▸ **What you will do**
Exact copy, no pictures: output all the records that follow.
####
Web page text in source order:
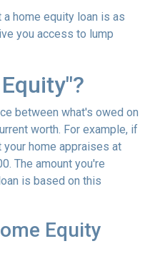
home equity loan is as
you access to lump
between what's owed on
worth. For example, if
home appraises at
The amount you're
is based on this
Equity
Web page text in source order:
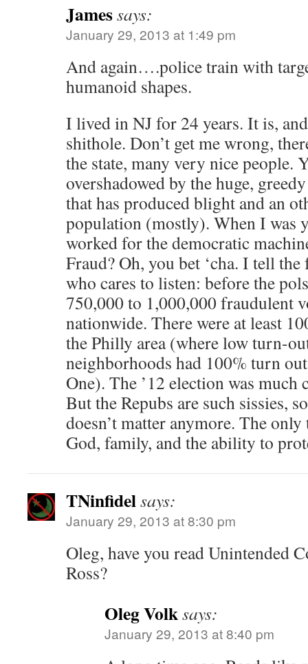
Jamessays:
January 29, 2013 at 1:49 pm
And again….police train with
humanoid shapes.
I lived in NJ for 24 years. It is,
shithole. Don’t get me wrong,
the state, many very nice people.
overshadowed by the huge,
that has produced blight and an
population (mostly). When I was
worked for the democratic
Fraud? Oh, you bet ‘cha. I tell
who cares to listen: before the
750,000 to 1,000,000 fraudulent
nationwide. There were at least
the Philly area (where low turn-
neighborhoods had 100% turn
One). The ’12 election was much
But the Repubs are such sissies,
doesn’t matter anymore. The
God, family, and the ability to
TNinfidelsays:
January 29, 2013 at 8:30 pm
Oleg, have you read Unintended
Ross?
Oleg Volksays:
January 29, 2013 at 8:40 pm
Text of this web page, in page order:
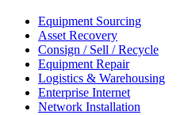
Equipment Sourcing
Asset Recovery
Consign / Sell / Recycle
Equipment Repair
Logistics & Warehousing
Enterprise Internet
Network Installation
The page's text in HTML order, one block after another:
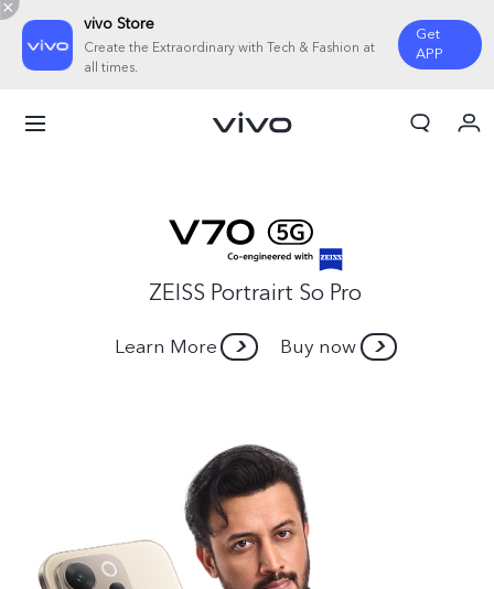
vivo Store
Create the Extraordinary with Tech & Fashion at
all times.
Get
APP
Pakistan | Select country/region
ZEISS Portrairt So Pro
Learn More Buy now
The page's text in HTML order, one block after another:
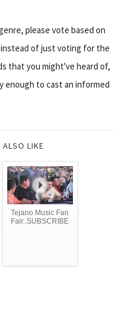
please vote based on
of just voting for the
that you might've heard of,
enough to cast an informed
ALSO LIKE
Tejano Music Fan
Fair..SUBSCRIBE
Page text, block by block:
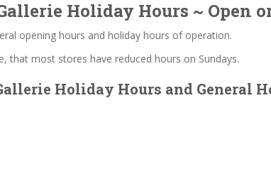
Holiday Hours ~ Open
opening hours and holiday hours of operation.
that most stores have reduced hours on Sundays.
Holiday Hours and General
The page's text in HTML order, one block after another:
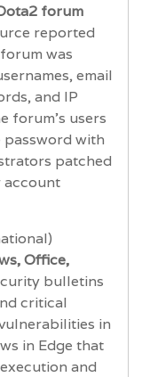
forum
reported
was
email
and IP
forum’s users
password with
patched
account
Office,
bulletins
critical
in
in Edge that
and
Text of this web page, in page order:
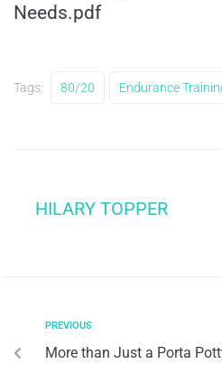
Needs.pdf
Tags: 80/20 Endurance
HILARY TOPPER
PREVIOUS
More than Just a Porta
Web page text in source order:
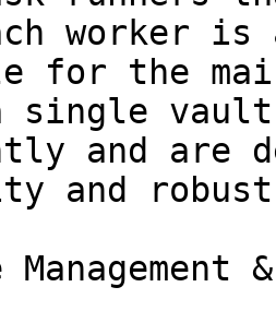
worker
for the
single vault
and are
and
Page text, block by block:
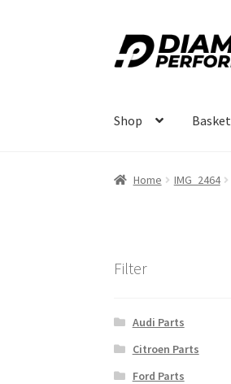
Skip
to
Skip
to
Shop Basket
Home IMG_2464
Filter
Audi Parts
Citroen Parts
Ford Parts
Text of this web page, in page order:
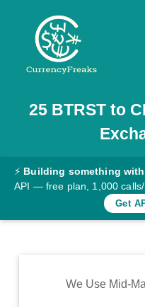
Pricing
Documentation
Converter
Rates
Commodity
25 BTRSTto
⚡ Building something with
API — free plan, 1,000
Get
We Use Mid-
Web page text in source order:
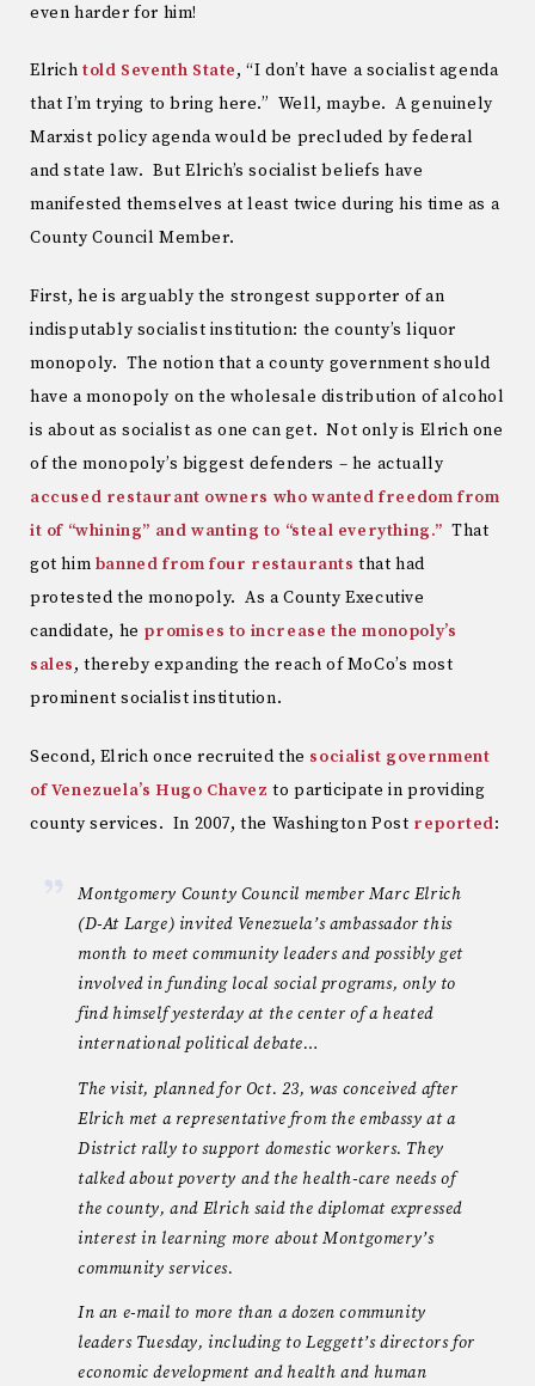
even harder for him!
Elrichtold Seventh State, “I don’t have a socialist agenda
that I’m trying to bring here.” Well, maybe. A genuinely
Marxist policy agenda would be precluded by federal
and state law. But Elrich’s socialist beliefs have
manifested themselves at least twice during his time as a
County Council Member.
First, he is arguably the strongest supporter of an
indisputably socialist institution: the county’s liquor
monopoly. The notion that a county government should
have a monopoly on the wholesale distribution of alcohol
is about as socialist as one can get. Not only is Elrich one
of the monopoly’s biggest defenders – he actually
accused restaurant owners who wanted freedom from
it of “whining” and wanting to “steal everything.” That
got him banned from four restaurants that had
protested the monopoly. As a County Executive
candidate, he promises to increase the monopoly’s
sales, thereby expanding the reach of MoCo’s most
prominent socialist institution.
Second, Elrich once recruited the socialist government
of Venezuela’s Hugo Chavez to participate in providing
county services. In 2007, the Washington Post reported:
Montgomery County Council member Marc Elrich
(D-At Large) invited Venezuela’s ambassador this
month to meet community leaders and possibly get
involved in funding local social programs, only to
find himself yesterday at the center of a heated
international political debate…
The visit, planned for Oct. 23, was conceived after
Elrich met a representative from the embassy at a
District rally to support domestic workers. They
talked about poverty and the health-care needs of
the county, and Elrich said the diplomat expressed
interest in learning more about Montgomery’s
community services.
In an e-mail to more than a dozen community
leaders Tuesday, including to Leggett’s directors for
economic development and health and human
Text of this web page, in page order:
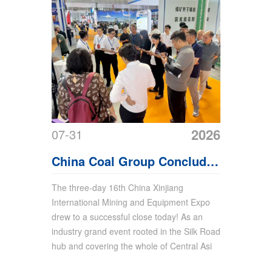
07-31 2026
China Coal Group Concludes
the 16th Xinjiang Mining
Expo with Fruitful
Achievements
The three-day 16th China Xinjiang
International Mining and Equipment Expo
drew to a successful close today! As an
industry grand event rooted in the Silk Road
hub and covering the whole of Central Asi
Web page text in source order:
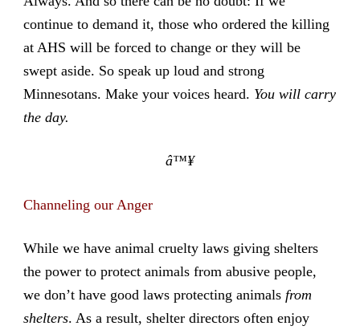
continue to demand it, those who ordered the killing
at AHS will be forced to change or they will be
swept aside. So speak up loud and strong
Minnesotans. Make your voices heard. You will carry
the day.
â™¥
Channeling our Anger
While we have animal cruelty laws giving shelters
the power to protect animals from abusive people,
we don’t have good laws protecting animals from
shelters. As a result, shelter directors often enjoy
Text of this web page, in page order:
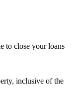
to close your loans
inclusive of the
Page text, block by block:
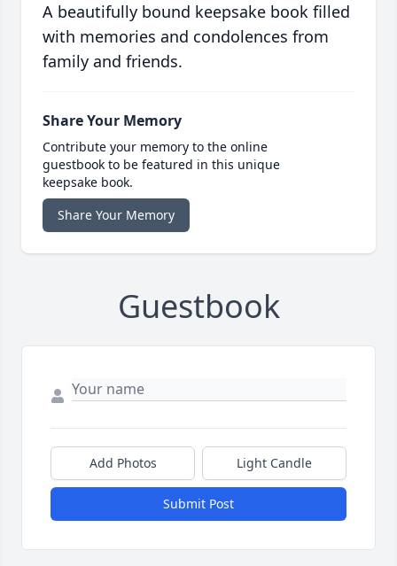
A beautifully bound keepsake book filled
with memories and condolences from
family and friends.
Share Your Memory
Contribute your memory to the online
guestbook to be featured in this unique
keepsake book.
Share Your Memory
Guestbook
Add Photos Light Candle
Submit Post
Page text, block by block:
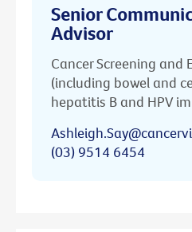
Senior
Advisor
Cancer Screening and
(including bowel and
hepatitis B and HPV
(03) 9514 6454
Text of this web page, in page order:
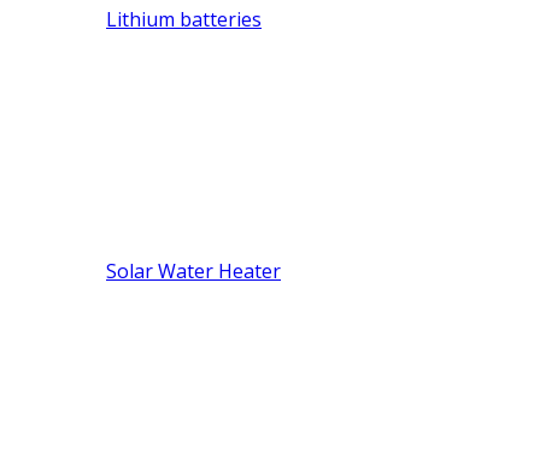
Lithium batteries
Solar Water Heater
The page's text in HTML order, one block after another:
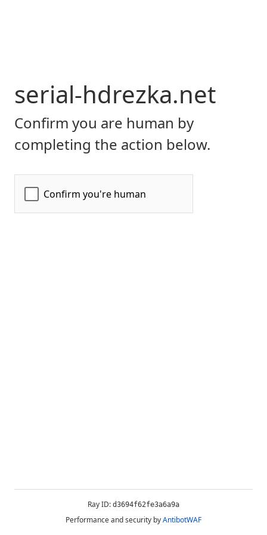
####
▸ **Solved exercise**
Web page text in source order:
home equity loan is as
you access to lump
between what's owed on
worth. For example, if
home appraises at
The amount you're
is based on this
Equity
Web page text in source order:
Jamessays:
January 29, 2013 at 1:49 pm
And again….police train with
humanoid shapes.
I lived in NJ for 24 years. It is,
shithole. Don’t get me wrong,
the state, many very nice people.
overshadowed by the huge,
that has produced blight and an
population (mostly). When I was
worked for the democratic
Fraud? Oh, you bet ‘cha. I tell
who cares to listen: before the
750,000 to 1,000,000 fraudulent
nationwide. There were at least
the Philly area (where low turn-
neighborhoods had 100% turn
One). The ’12 election was much
But the Repubs are such sissies,
doesn’t matter anymore. The
God, family, and the ability to
TNinfidelsays:
January 29, 2013 at 8:30 pm
Oleg, have you read Unintended
Ross?
Oleg Volksays:
January 29, 2013 at 8:40 pm
Text of this web page, in page order:
Equipment Sourcing
Asset Recovery
Consign / Sell / Recycle
Equipment Repair
Logistics & Warehousing
Enterprise Internet
Network Installation
The page's text in HTML order, one block after another:
vivo Store
Create the Extraordinary with Tech & Fashion at
all times.
Get
APP
Pakistan | Select country/region
ZEISS Portrairt So Pro
Learn More Buy now
The page's text in HTML order, one block after another:
please vote based on
of just voting for the
that you might've heard of,
enough to cast an informed
ALSO LIKE
Tejano Music Fan
Fair..SUBSCRIBE
Page text, block by block:
Holiday Hours ~ Open
opening hours and holiday hours of operation.
that most stores have reduced hours on Sundays.
Holiday Hours and General
The page's text in HTML order, one block after another:
forum
reported
was
email
and IP
forum’s users
password with
patched
account
Office,
bulletins
critical
in
in Edge that
and
Text of this web page, in page order:
Needs.pdf
Tags: 80/20 Endurance
HILARY TOPPER
PREVIOUS
More than Just a Porta
Web page text in source order:
worker
for the
single vault
and are
and
Page text, block by block:
Skip
to
Skip
to
Shop Basket
Home IMG_2464
Filter
Audi Parts
Citroen Parts
Ford Parts
Text of this web page, in page order:
Pricing
Documentation
Converter
Rates
Commodity
25 BTRSTto
⚡ Building something with
API — free plan, 1,000
Get
We Use Mid-
Web page text in source order:
even harder for him!
Elrichtold Seventh State, “I don’t have a socialist agenda
that I’m trying to bring here.” Well, maybe. A genuinely
Marxist policy agenda would be precluded by federal
and state law. But Elrich’s socialist beliefs have
manifested themselves at least twice during his time as a
County Council Member.
First, he is arguably the strongest supporter of an
indisputably socialist institution: the county’s liquor
monopoly. The notion that a county government should
have a monopoly on the wholesale distribution of alcohol
is about as socialist as one can get. Not only is Elrich one
of the monopoly’s biggest defenders – he actually
accused restaurant owners who wanted freedom from
it of “whining” and wanting to “steal everything.” That
got him banned from four restaurants that had
protested the monopoly. As a County Executive
candidate, he promises to increase the monopoly’s
sales, thereby expanding the reach of MoCo’s most
prominent socialist institution.
Second, Elrich once recruited the socialist government
of Venezuela’s Hugo Chavez to participate in providing
county services. In 2007, the Washington Post reported:
Montgomery County Council member Marc Elrich
(D-At Large) invited Venezuela’s ambassador this
month to meet community leaders and possibly get
involved in funding local social programs, only to
find himself yesterday at the center of a heated
international political debate…
The visit, planned for Oct. 23, was conceived after
Elrich met a representative from the embassy at a
District rally to support domestic workers. They
talked about poverty and the health-care needs of
the county, and Elrich said the diplomat expressed
interest in learning more about Montgomery’s
community services.
In an e-mail to more than a dozen community
leaders Tuesday, including to Leggett’s directors for
economic development and health and human
Text of this web page, in page order:
07-31 2026
China Coal Group Concludes
the 16th Xinjiang Mining
Expo with Fruitful
Achievements
The three-day 16th China Xinjiang
International Mining and Equipment Expo
drew to a successful close today! As an
industry grand event rooted in the Silk Road
hub and covering the whole of Central Asi
Web page text in source order:
continue to demand it, those who ordered the killing
at AHS will be forced to change or they will be
swept aside. So speak up loud and strong
Minnesotans. Make your voices heard. You will carry
the day.
â™¥
Channeling our Anger
While we have animal cruelty laws giving shelters
the power to protect animals from abusive people,
we don’t have good laws protecting animals from
shelters. As a result, shelter directors often enjoy
Text of this web page, in page order:
to close your loans
inclusive of the
Page text, block by block:
A beautifully bound keepsake book filled
with memories and condolences from
family and friends.
Share Your Memory
Contribute your memory to the online
guestbook to be featured in this unique
keepsake book.
Share Your Memory
Guestbook
Add Photos Light Candle
Submit Post
Page text, block by block:
Senior
Advisor
Cancer Screening and
(including bowel and
hepatitis B and HPV
(03) 9514 6454
Text of this web page, in page order:
Lithium batteries
Solar Water Heater
The page's text in HTML order, one block after another:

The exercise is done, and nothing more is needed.